[The input Boundary: Start]

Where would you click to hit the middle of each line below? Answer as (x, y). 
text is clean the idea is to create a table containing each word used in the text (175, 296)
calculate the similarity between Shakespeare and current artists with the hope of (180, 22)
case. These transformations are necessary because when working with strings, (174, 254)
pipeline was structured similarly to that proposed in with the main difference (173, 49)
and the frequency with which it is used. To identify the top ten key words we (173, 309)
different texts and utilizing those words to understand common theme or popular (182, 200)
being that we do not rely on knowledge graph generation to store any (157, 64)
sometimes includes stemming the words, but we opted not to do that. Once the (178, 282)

[The input Boundary: End]

# Problem statement
Line by line, transcribe all of the records exactly.

# Written answer
Where would you click to hit the middle of each line below? Answer as (x, y). 
text is clean the idea is to create a table containing each word used in the text (175, 296)
calculate the similarity between Shakespeare and current artists with the hope of (180, 22)
case. These transformations are necessary because when working with strings, (174, 254)
pipeline was structured similarly to that proposed in with the main difference (173, 49)
and the frequency with which it is used. To identify the top ten key words we (173, 309)
different texts and utilizing those words to understand common theme or popular (182, 200)
being that we do not rely on knowledge graph generation to store any (157, 64)
sometimes includes stemming the words, but we opted not to do that. Once the (178, 282)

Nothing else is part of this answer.